The headers under src/theia/sfm/estimators implement high-level estimators: they wrap minimal solvers (see Pose) inside sample-consensus loops using RansacParameters, RansacType, and related types from Ransac.

pyTheia: all bound estimators live on pytheia.sfm and return a tuple of the form (success, result, ransac_summary) (exact result type varies). Build RANSAC settings with pytheia.solvers.RansacParameters() and pass pytheia.sfm.RansacType (e.g. RANSAC, PROSAC, LMED, EXHAUSTIVE).

Correspondence types

  • 2D–3D: pytheia.sfm.FeatureCorrespondence2D3D (feature, world_point) — use normalized image coordinates when the header says so.
  • 2D–2D: pytheia.matching.FeatureCorrespondence (feature1, feature2) — normalized for essential / relative pose; centered (principal point at origin) for uncalibrated relative pose as noted below.
  • Multi-camera 2D–3D: pytheia.sfm.CameraAndFeatureCorrespondence2D3D (camera, observation, point3d) for rigid alignment across rigs.

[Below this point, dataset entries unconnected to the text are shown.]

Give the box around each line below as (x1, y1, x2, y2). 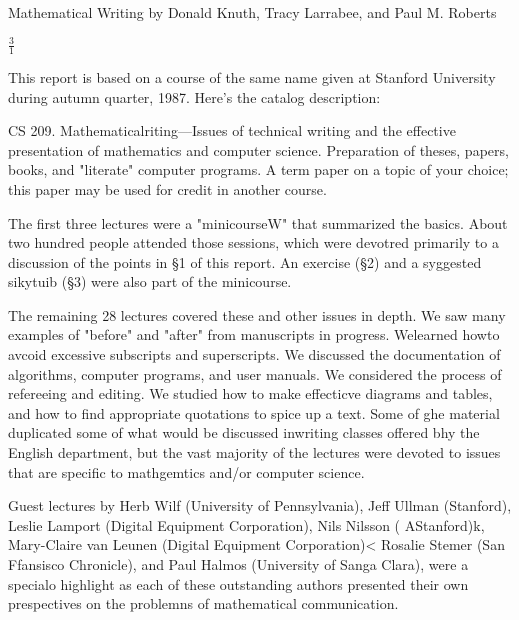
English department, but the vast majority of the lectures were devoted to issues (8, 442, 501, 463)
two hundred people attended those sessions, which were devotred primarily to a (8, 232, 499, 253)
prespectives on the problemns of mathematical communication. (8, 593, 399, 614)
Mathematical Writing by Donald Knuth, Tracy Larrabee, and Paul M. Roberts (8, 2, 497, 22)
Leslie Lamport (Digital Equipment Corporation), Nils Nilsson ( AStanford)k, (8, 514, 485, 535)
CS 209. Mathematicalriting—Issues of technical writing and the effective (8, 120, 456, 141)
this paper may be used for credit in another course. (8, 178, 327, 199)
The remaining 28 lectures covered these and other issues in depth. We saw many (8, 304, 506, 325)
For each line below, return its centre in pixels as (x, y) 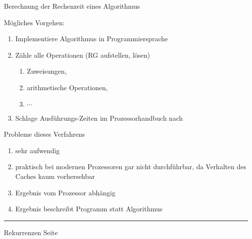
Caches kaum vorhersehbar (55, 176)
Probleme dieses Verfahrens (45, 134)
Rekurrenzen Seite (31, 232)
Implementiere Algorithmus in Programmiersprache (92, 39)
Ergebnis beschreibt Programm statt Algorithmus (89, 209)
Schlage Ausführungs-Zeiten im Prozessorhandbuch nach (99, 118)
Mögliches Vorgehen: (34, 22)
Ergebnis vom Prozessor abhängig (65, 192)
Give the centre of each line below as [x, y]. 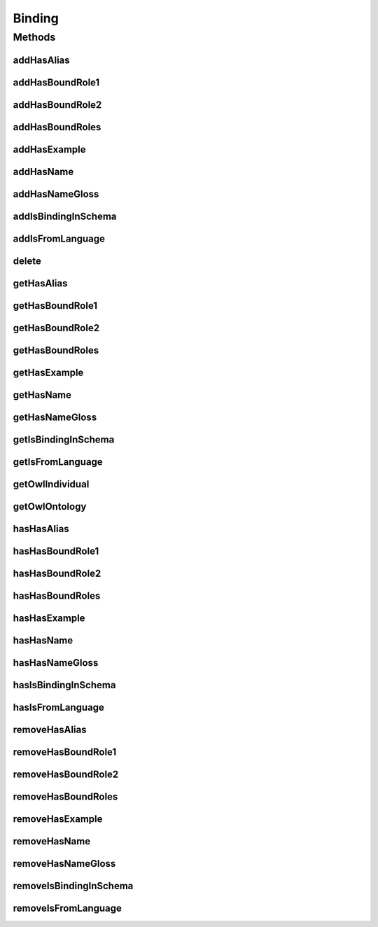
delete [27, 261]
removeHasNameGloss [64, 864]
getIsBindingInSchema [64, 439]
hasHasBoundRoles [57, 596]
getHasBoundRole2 [56, 328]
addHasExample [50, 149]
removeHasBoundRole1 [65, 752]
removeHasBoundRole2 [66, 775]
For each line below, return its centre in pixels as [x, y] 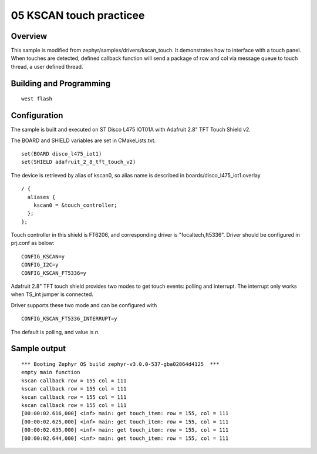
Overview [29, 36]
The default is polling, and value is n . [55, 332]
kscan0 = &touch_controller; [75, 205]
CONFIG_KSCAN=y [43, 256]
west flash [37, 99]
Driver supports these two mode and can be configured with [84, 305]
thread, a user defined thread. [47, 66]
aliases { [41, 197]
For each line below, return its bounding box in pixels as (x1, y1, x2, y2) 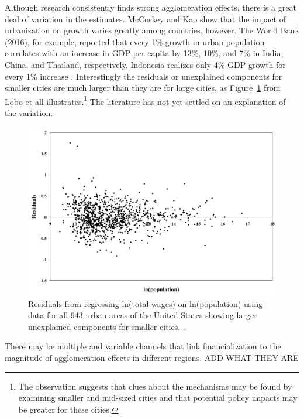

How this relates to absolute vs relative pose

The same distinction as on the Pose page applies:

Kind Estimators Typical inputs Typical outputs
Absolute Calibrated / uncalibrated PnP, known orientation, rigid or similarity 2D–3D alignment 2D–3D matches (+ cameras for multi-view rig case) Camera pose, focal length, or world alignment transform
Relative / two-view Essential, fundamental, homography, relative pose, uncalibrated relative, known orientation 2D–2D matches \(E\), \(F\), \(H\), RelativePose, UncalibratedRelativePose, etc.
Other Triangulation, dominant plane Multi-view rays or 3D points 3D point, plane

Minimal closed-form solvers (five-point, eight-point, DLS PnP, …) are documented under Pose; this page is about the RANSAC-fronted APIs.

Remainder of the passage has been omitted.